Ukrainians see their country as their home — a place that may have many problems, but ones that can be solved. However, the presence of Mordor changes one’s sense of living space: part of the home is swallowed by chaos, making life there impossible. In the heart of Ukraine, life went on as usual, but the closer one came to the front line with the orc horde, the stronger the sense of chaos and the breath of death became. With the start of the full-scale invasion in February 2022, this breath spread across the entire country and there were no safe places left

The most terrifying thing about facing an existential threat is the enemy’s irrational motivation, which makes any agreement impossible. If Putin were seeking political influence or material gain, his actions could be rationally explained, and a compromise might be possible. It is this illusion of rationality that Western leaders cling to, hoping to negotiate peace. However, Putin proclaimed an utterly irrational goal — the destruction of Ukrainian identity — calling it ‘denazification’. As long as Ukrainians continue to identify as Ukrainians, they remain enemies to be destroyed. Thus, the motivation behind the attack on Ukraine is fused with a necrophilic drive for destruction. That is why Ukrainians perceive the Russian invasion as a horde of orcs with whom no negotiation is possible, and the war with Russia as a war of annihilation waged not only against the Ukrainian army but against all Ukrainians.

Why Tolkien?

Ukrainians draw on the imagery of Tolkien’s epic to describe Russia and its army because, first, the depiction of war in his universe mirrors the existential experience of Russia’s war against Ukraine; and second, the moral stance of Tolkien’s heroes aligns with that of Ukraine’s defenders. In his trilogy, Mordor’s aggression unfolds not only on the material but also on the spiritual level, and any trace of moral relativism leads to defeat. In resisting Russian aggression, Ukrainians regard a clear distinction between good and evil, as depicted by Tolkien, as fundamentally important. Any attempt to interpret good in relativistic terms leads to the justification of Russian narratives, in particular, to equating the victim with the aggressor.

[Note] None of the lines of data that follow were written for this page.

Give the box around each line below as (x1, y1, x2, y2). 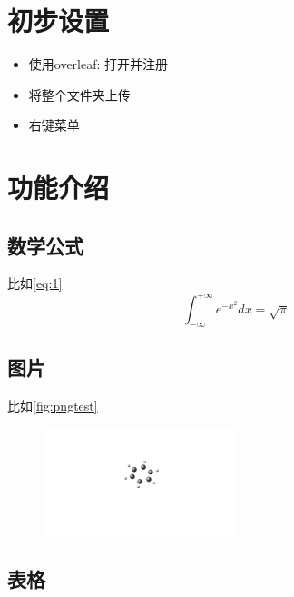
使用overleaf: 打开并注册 (28, 55, 169, 74)
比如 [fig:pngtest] (7, 395, 98, 414)
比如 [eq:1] (7, 274, 63, 293)
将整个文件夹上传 (28, 85, 131, 104)
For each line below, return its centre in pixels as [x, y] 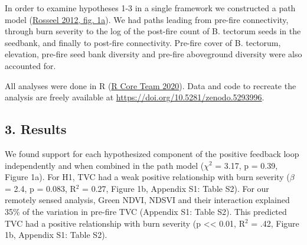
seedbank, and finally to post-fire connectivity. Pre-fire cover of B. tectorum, [143, 42]
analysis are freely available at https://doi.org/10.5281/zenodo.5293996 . [135, 97]
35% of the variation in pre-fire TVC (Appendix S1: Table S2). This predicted [146, 211]
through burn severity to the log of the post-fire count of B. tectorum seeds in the [153, 31]
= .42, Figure [275, 223]
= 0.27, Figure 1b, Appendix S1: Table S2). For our [176, 188]
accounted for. [30, 65]
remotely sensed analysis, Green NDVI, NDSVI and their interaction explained [147, 200]
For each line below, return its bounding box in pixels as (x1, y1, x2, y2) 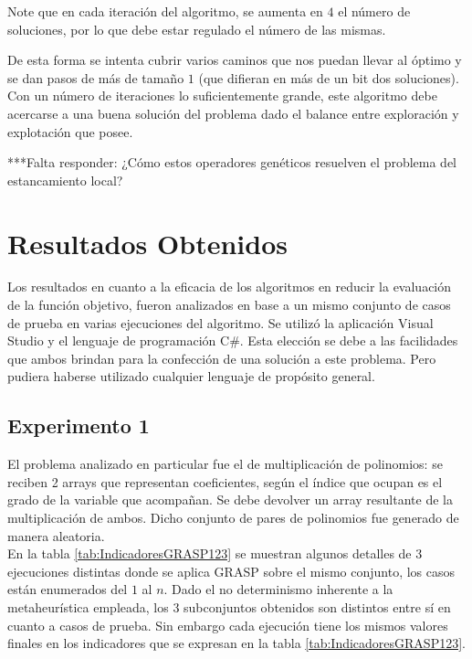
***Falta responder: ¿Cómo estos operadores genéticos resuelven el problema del (7, 153, 457, 172)
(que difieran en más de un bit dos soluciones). (198, 68, 459, 87)
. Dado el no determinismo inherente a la (163, 579, 393, 599)
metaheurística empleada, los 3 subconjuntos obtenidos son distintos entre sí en (7, 597, 451, 616)
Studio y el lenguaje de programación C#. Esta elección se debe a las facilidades (7, 331, 458, 350)
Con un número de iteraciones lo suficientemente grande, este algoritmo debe (7, 86, 437, 105)
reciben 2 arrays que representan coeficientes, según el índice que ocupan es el (7, 472, 443, 491)
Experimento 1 (7, 411, 150, 440)
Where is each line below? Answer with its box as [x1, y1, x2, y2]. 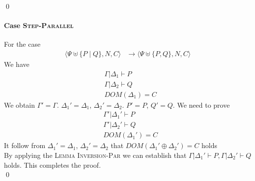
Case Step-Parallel [4, 20, 74, 30]
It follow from [4, 140, 46, 151]
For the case [4, 39, 41, 49]
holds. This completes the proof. [4, 159, 101, 170]
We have [4, 59, 29, 69]
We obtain [4, 99, 35, 110]
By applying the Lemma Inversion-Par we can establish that [4, 150, 187, 160]
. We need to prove [172, 99, 230, 110]
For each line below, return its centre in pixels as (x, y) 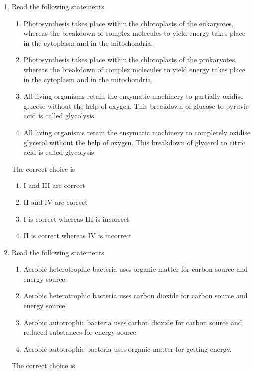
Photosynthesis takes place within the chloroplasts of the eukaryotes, (128, 23)
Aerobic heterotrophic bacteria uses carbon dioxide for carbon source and (135, 295)
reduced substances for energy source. (81, 332)
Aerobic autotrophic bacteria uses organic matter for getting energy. (127, 348)
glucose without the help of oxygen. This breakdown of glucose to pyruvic (136, 105)
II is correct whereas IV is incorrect (78, 236)
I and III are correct (54, 185)
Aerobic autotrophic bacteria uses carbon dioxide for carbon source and (133, 322)
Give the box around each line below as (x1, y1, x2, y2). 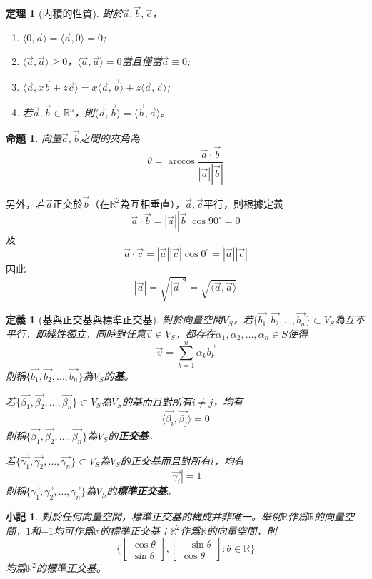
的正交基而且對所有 (120, 453, 211, 468)
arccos (168, 156, 195, 167)
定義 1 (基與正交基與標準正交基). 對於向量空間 (6, 312, 223, 327)
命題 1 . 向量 (6, 130, 61, 145)
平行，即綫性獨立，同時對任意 (6, 326, 146, 341)
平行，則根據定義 (203, 196, 283, 211)
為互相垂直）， (120, 196, 186, 211)
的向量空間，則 (206, 523, 277, 538)
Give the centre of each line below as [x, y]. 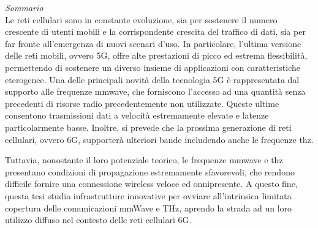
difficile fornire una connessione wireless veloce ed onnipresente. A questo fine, [151, 184]
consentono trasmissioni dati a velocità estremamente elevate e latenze [137, 115]
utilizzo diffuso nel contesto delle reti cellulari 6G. [98, 220]
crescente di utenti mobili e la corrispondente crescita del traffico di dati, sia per [155, 31]
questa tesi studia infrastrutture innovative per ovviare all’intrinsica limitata [148, 195]
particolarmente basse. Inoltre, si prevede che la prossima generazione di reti [148, 127]
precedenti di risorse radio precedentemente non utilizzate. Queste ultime [142, 103]
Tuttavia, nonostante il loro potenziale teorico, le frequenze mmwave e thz [144, 160]
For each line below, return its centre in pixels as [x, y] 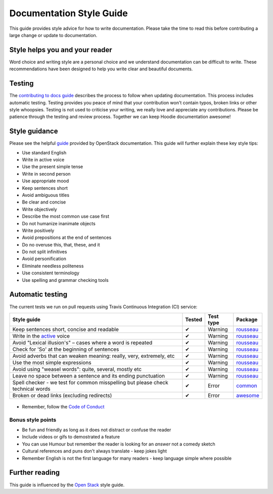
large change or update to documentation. [53, 35]
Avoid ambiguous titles [46, 195]
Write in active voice [43, 160]
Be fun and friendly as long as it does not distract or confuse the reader [97, 430]
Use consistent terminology [51, 273]
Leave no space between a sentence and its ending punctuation [89, 376]
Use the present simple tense [53, 167]
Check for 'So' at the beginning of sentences [66, 349]
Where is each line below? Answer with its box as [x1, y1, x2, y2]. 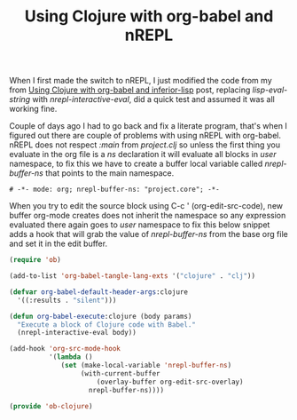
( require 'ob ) [9, 256, 62, 265]
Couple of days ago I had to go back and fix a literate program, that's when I [9, 121, 288, 131]
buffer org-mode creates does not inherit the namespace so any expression [9, 210, 286, 221]
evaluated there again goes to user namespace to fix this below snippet [9, 219, 270, 230]
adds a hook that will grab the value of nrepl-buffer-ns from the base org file [9, 229, 288, 240]
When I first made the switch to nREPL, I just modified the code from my [9, 75, 272, 86]
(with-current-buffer [80, 368, 161, 378]
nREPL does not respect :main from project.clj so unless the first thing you [9, 139, 281, 150]
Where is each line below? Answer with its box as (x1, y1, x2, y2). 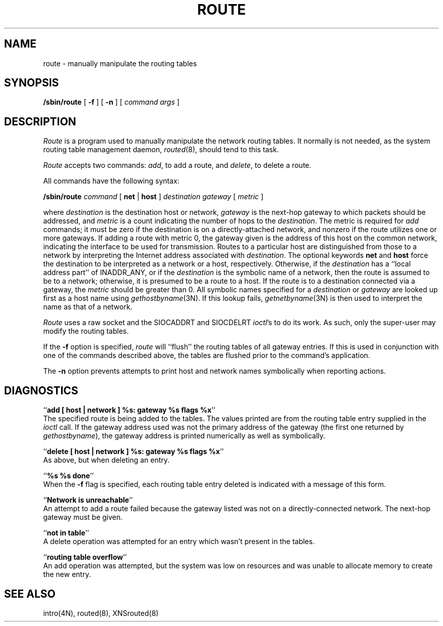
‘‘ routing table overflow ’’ (43, 553, 127, 562)
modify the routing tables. (43, 327, 129, 336)
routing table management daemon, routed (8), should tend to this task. (43, 145, 279, 154)
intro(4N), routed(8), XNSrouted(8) (43, 608, 159, 617)
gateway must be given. (43, 513, 123, 522)
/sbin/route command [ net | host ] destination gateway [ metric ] (43, 192, 263, 201)
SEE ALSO (4, 587, 56, 600)
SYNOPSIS (4, 76, 59, 90)
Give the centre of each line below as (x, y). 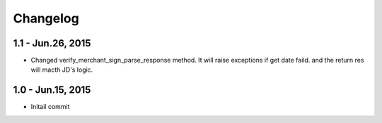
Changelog (46, 18)
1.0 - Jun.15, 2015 (52, 90)
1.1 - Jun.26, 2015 (52, 43)
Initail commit (50, 107)
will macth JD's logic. (62, 70)
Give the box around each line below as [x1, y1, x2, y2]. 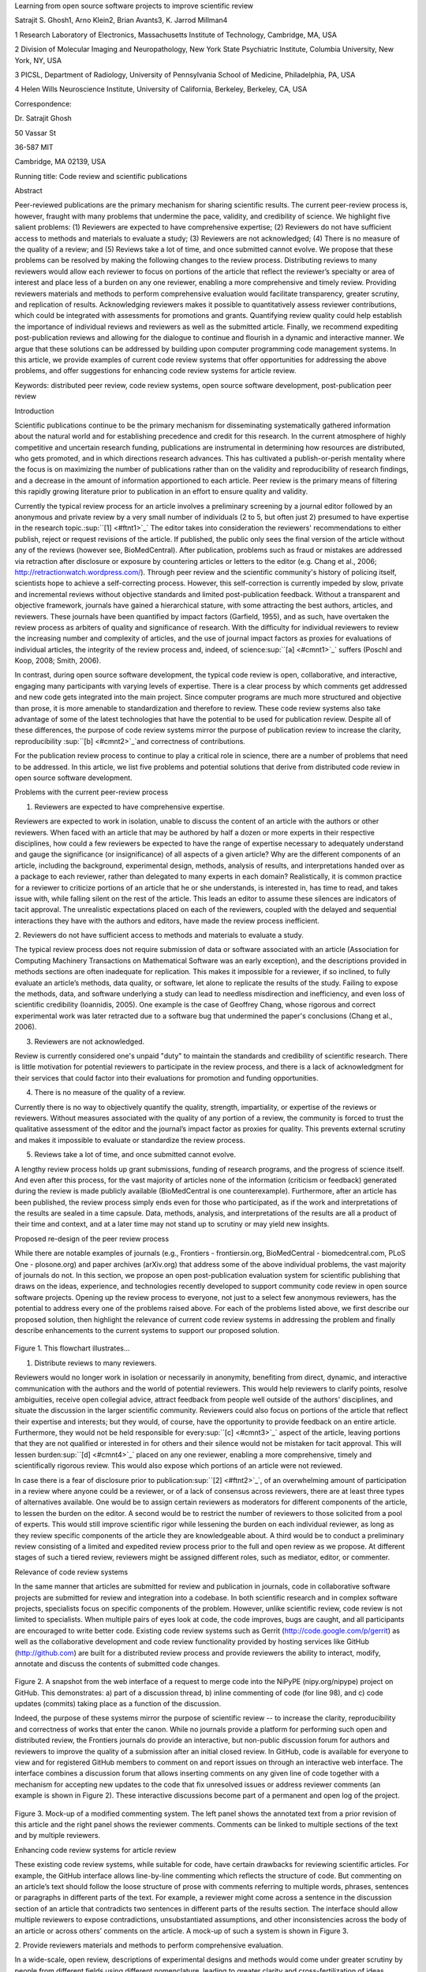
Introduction [14, 406, 54, 416]
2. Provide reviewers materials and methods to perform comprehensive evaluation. [14, 1940, 284, 1950]
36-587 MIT [14, 142, 54, 151]
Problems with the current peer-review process [14, 787, 169, 797]
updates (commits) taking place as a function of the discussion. [14, 1699, 221, 1709]
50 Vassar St [14, 128, 57, 137]
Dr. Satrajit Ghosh [14, 114, 73, 123]
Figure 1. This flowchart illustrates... [14, 1343, 130, 1353]
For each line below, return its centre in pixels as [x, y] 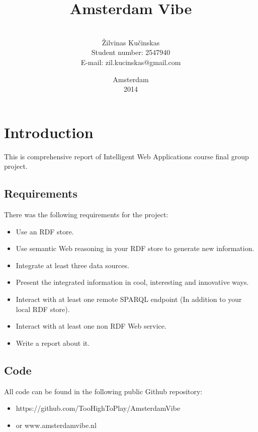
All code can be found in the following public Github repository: [103, 391]
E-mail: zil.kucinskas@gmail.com [131, 62]
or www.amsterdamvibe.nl [56, 425]
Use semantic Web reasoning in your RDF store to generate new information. [135, 248]
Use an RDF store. [45, 231]
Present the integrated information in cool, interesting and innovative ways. [132, 282]
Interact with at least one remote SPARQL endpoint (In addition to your [129, 299]
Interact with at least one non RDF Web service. [91, 326]
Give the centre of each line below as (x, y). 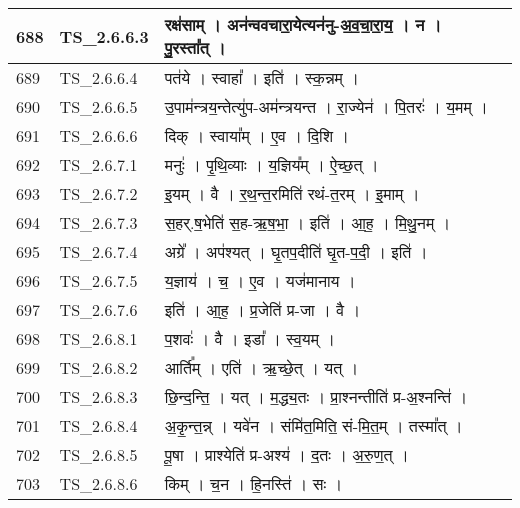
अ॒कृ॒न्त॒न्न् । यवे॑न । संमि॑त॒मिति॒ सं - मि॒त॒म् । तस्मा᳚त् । (313, 425)
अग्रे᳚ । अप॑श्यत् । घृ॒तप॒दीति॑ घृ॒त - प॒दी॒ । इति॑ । (296, 251)
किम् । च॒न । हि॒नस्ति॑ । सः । (253, 483)
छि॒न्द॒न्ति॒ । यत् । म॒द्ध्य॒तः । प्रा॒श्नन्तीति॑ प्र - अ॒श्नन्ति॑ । (316, 396)
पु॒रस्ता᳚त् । (195, 47)
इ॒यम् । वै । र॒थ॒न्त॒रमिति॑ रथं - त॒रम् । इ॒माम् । (292, 193)
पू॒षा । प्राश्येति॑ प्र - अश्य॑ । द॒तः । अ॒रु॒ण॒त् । (286, 454)
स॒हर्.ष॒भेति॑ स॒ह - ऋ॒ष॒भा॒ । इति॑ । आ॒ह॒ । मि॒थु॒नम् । (307, 222)

The film adaptation of Tolkien’s epic helped popularise its imagery. However, far more films, TV series, and anime have been made about zombies and vampires — figures associated not only with the necrophilic orientation of the Russian authorities but even with the symbols of Russian military units, ‘Z’ and ‘V.’ The Russian command ruthlessly expends its manpower in senseless, suicidal assaults, as if that manpower were not living at all, while the soldiers themselves meekly go to their deaths in such attacks, as if they were zombies. However, the adherents of aggressive Russian imperial ideology are associated with orcs rather than with zombies or vampires. This stems from an aesthetic rejection of death symbolism in Ukrainian cultural consciousness, which refuses to project it even onto enemies. Although orcs embody evil, they are still living beings, unlike zombies and vampires. Mordor is neither the afterlife nor a realm of the dead; it is the embodiment of evil on earth. Therefore, it must also be fought in our own reality. While Russia glorifies death, Ukraine glorifies the struggle for life. This difference is reflected in the way Russians and Ukrainians fight.